萧连权有些担忧地说:“南洋国际和欧洲几大红酒生产商合作多年,交情匪浅,咱们即便今年赢了他们,但到了明年,咱们供货不足,他们仍然能卷土重来,甚至抢了咱们的市场。”
萧文雨不屑地笑着说:“欧洲几大红酒生产商与南洋国际合作,不过是看中他们的市场网络能给他们带来高额利润,一旦咱们有了南方省绝大多数市场,他们能不主动来找咱们合作吗?”
萧连权想了想,“也是,只有共同的利益,没有永远的朋友。”
萧文雨停了停,问:“除了欧洲红酒,全球有其他红酒吗?”
萧连权笑了,“有,美洲红酒和澳洲红酒品质和口感虽然不错,但属于新兴市场,中国市场上没多少人认同他们,咱们要和他们合作,风险太高,投资太大,段时间内没收益,不合算。”
萧文雨赞同地说:“好,你亲自去一下欧洲,和几大红酒生产商达成合作协议,以后他们供给咱们红酒,咱们帮他们在中国市场销售。”

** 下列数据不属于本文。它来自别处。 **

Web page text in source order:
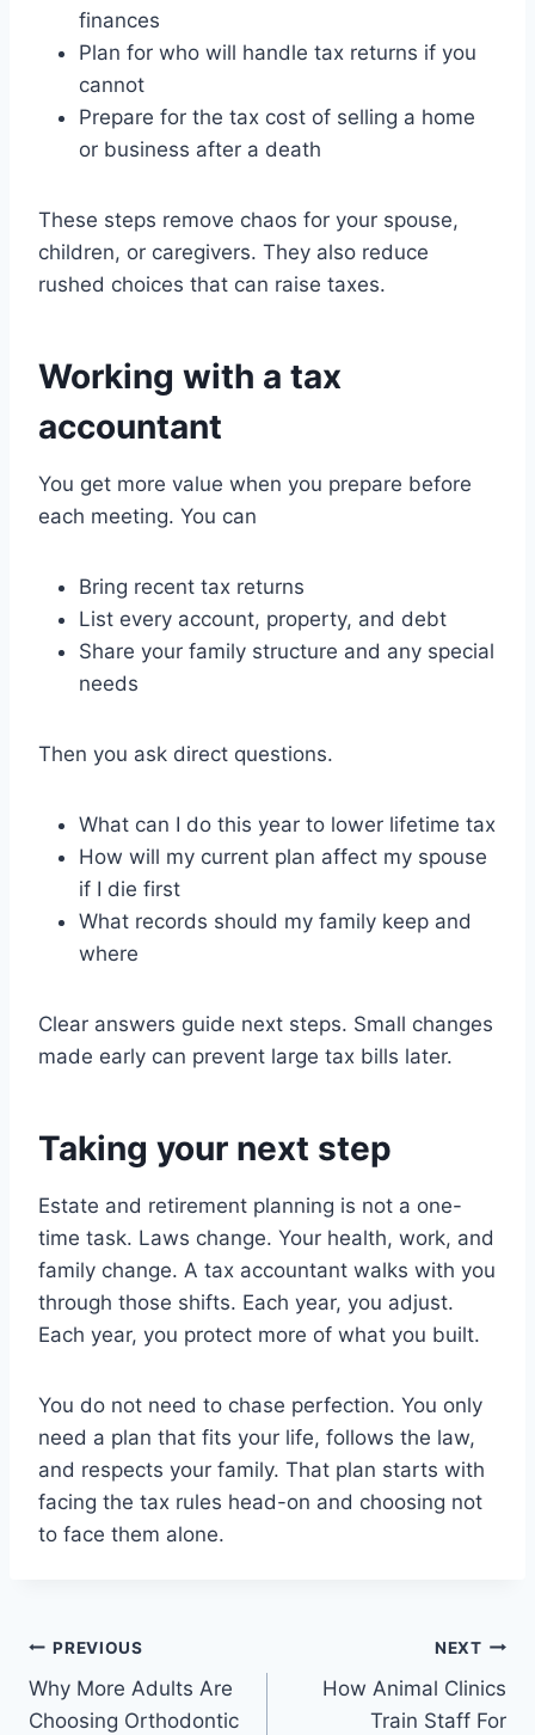
finances
Plan for who will handle tax returns if you
cannot
Prepare for the tax cost of selling a home
or business after a death
These steps remove chaos for your spouse,
children, or caregivers. They also reduce
rushed choices that can raise taxes.
Working with a tax
accountant
You get more value when you prepare before
each meeting. You can
Bring recent tax returns
List every account, property, and debt
Share your family structure and any special
needs
Then you ask direct questions.
What can I do this year to lower lifetime tax
How will my current plan affect my spouse
if I die first
What records should my family keep and
where
Clear answers guide next steps. Small changes
made early can prevent large tax bills later.
Taking your next step
Estate and retirement planning is not a one-
time task. Laws change. Your health, work, and
family change. A tax accountant walks with you
through those shifts. Each year, you adjust.
Each year, you protect more of what you built.
You do not need to chase perfection. You only
need a plan that fits your life, follows the law,
and respects your family. That plan starts with
facing the tax rules head-on and choosing not
to face them alone.
Post
navigation
PREVIOUS
Why More Adults Are
Choosing Orthodontic
NEXT
How Animal Clinics
Train Staff For
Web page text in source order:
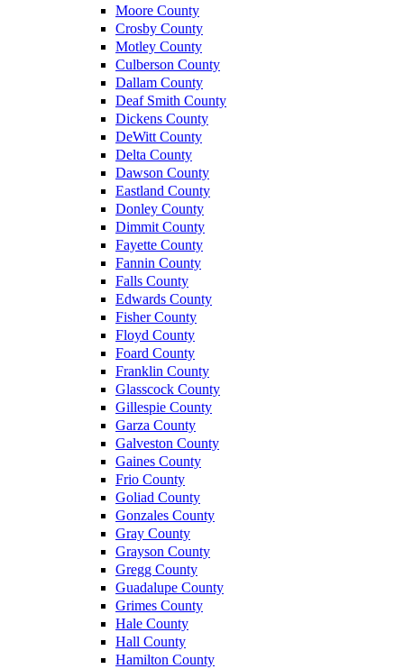
Moore County
Crosby County
Motley County
Culberson County
Dallam County
Deaf Smith County
Dickens County
DeWitt County
Delta County
Dawson County
Eastland County
Donley County
Dimmit County
Fayette County
Fannin County
Falls County
Edwards County
Fisher County
Floyd County
Foard County
Franklin County
Glasscock County
Gillespie County
Garza County
Galveston County
Gaines County
Frio County
Goliad County
Gonzales County
Gray County
Grayson County
Gregg County
Guadalupe County
Grimes County
Hale County
Hall County
Hamilton County
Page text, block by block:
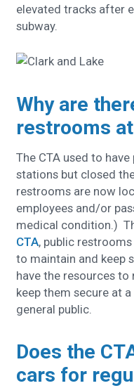
elevated tracks after
subway.
Why are
restrooms
The CTA used to
stations but closed
restrooms are now
employees and/or
medical condition.)
CTA, public
to maintain and keep
have the resources
keep them secure at
general public.
Does the
cars for
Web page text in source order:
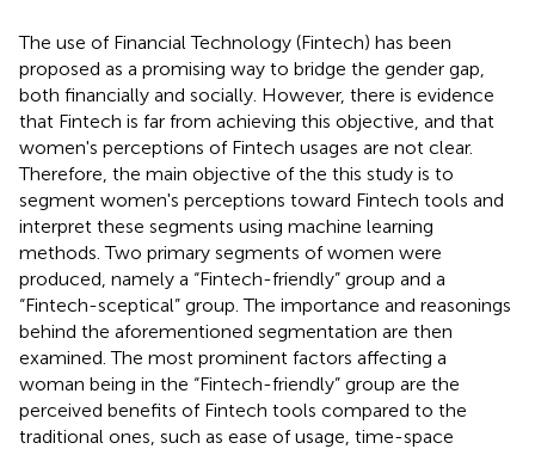
The use of Financial Technology (Fintech) has been
proposed as a promising way to bridge the gender gap,
both financially and socially. However, there is evidence
that Fintech is far from achieving this objective, and that
women's perceptions of Fintech usages are not clear.
Therefore, the main objective of the this study is to
segment women's perceptions toward Fintech tools and
interpret these segments using machine learning
methods. Two primary segments of women were
produced, namely a “Fintech-friendly” group and a
“Fintech-sceptical” group. The importance and reasonings
behind the aforementioned segmentation are then
examined. The most prominent factors affecting a
woman being in the “Fintech-friendly” group are the
perceived benefits of Fintech tools compared to the
traditional ones, such as ease of usage, time-space
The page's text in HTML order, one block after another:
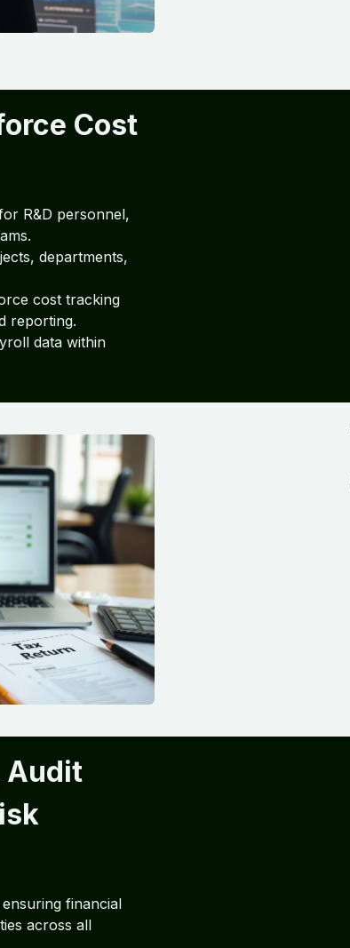
Cost
R&D personnel,
departments,
cost tracking
reporting.
data within
Audit
financial
across all

萧连权急忙应下,叔侄俩又谈了一阵子,然后坐等路家廉的捷报。
路家廉和曾博人的谈判非常顺利,曾博人尽管在南城打拼十多年,有着不错的人脉关系,但和路家相比,简直是小巫见大巫了,何况这次是他违规在先,他原想叫南天国际给他一点补偿,但路家廉一点面子都没给他,连说带骂地告诉他,他不服气,尽管去告他们,看看法庭判谁有理,也威胁说,他要是不合作,以后不要在南方省出现了。
曾博人在南城打拼了十多年,人脉关系全在这儿,这次的错全在他,他又怎么敢和南天集团撕破脸闹上法庭呢?南天集团是南方省和南城市政府重点支持的本土企业,萧文雨又是南方省政法委刘书记的乘龙快婿,他也想借机搭上这条线,替以后在南城的生意做好铺垫。
他故意装作很委屈地在收购协议上签了字,也非常爽快地答应路家廉愿意陪着他们去欧洲和欧洲供货商们搭桥引线。